> SOURCE MATERIAL
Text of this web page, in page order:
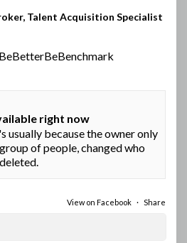
Talent Acquisition Specialist
right now
usually because the owner only
of people, changed who
View on Facebook · Share
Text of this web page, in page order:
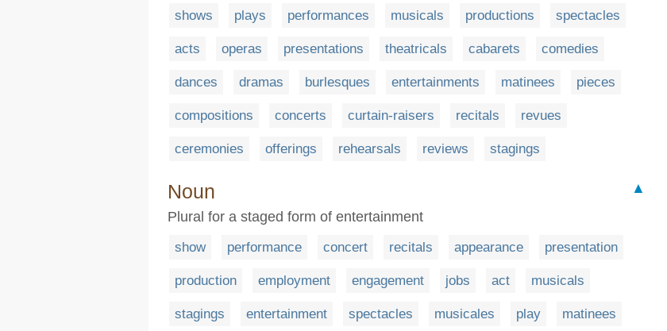
shows plays performances musicals productions spectacles
acts operas presentations theatricals cabarets comedies
dances dramas burlesques entertainments matinees pieces
compositions concerts curtain-raisers recitals revues
ceremonies offerings rehearsals reviews stagings
Noun
▲
Plural for a staged form of entertainment
show performance concert recitals appearance presentation
production employment engagement jobs act musicals
stagings entertainment spectacles musicales play matinees

> REQUIRED WORK
Every entry must be reproduced exactly, with the images left out.

> WRITTEN RESPONSE
Text of this web page, in page order:
Talent Acquisition Specialist
right now
usually because the owner only
of people, changed who
View on Facebook · Share
Text of this web page, in page order:
shows plays performances musicals productions spectacles
acts operas presentations theatricals cabarets comedies
dances dramas burlesques entertainments matinees pieces
compositions concerts curtain-raisers recitals revues
ceremonies offerings rehearsals reviews stagings
Noun
▲
Plural for a staged form of entertainment
show performance concert recitals appearance presentation
production employment engagement jobs act musicals
stagings entertainment spectacles musicales play matinees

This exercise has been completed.